For time-series data feature analysis scenarios, IoTDB provides the capability of window functions, which deliver a flexible and efficient solution for in-depth mining and complex computation of time-series data. The following sections will elaborate on the feature in detail.
Window Functions perform calculations on each row based on a specific set of rows related to the current row (called a “window”).
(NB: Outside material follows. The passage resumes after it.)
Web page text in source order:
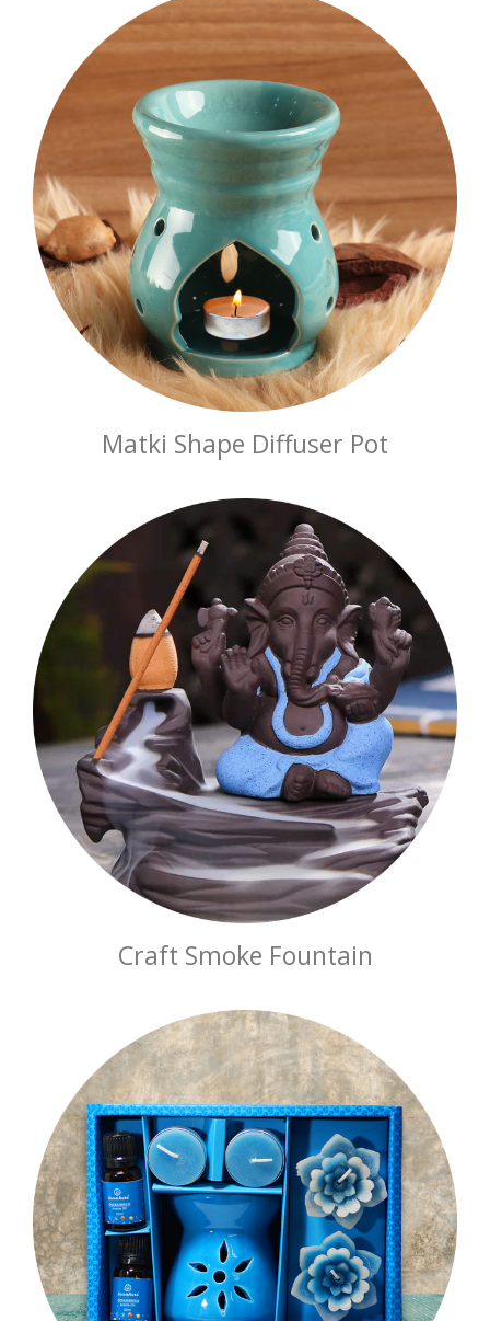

It combines grouping operations (PARTITION BY), sorting (ORDER BY), and definable calculation ranges (window frame FRAME), enabling complex cross-row calculations without collapsing the original data rows. It is commonly used in data analysis scenarios such as ranking, cumulative sums, moving averages, etc.
Note: This feature is available starting from version V 2.0.5.
For example, in a scenario where you need to query the cumulative power consumption values of different devices, you can achieve this using window functions.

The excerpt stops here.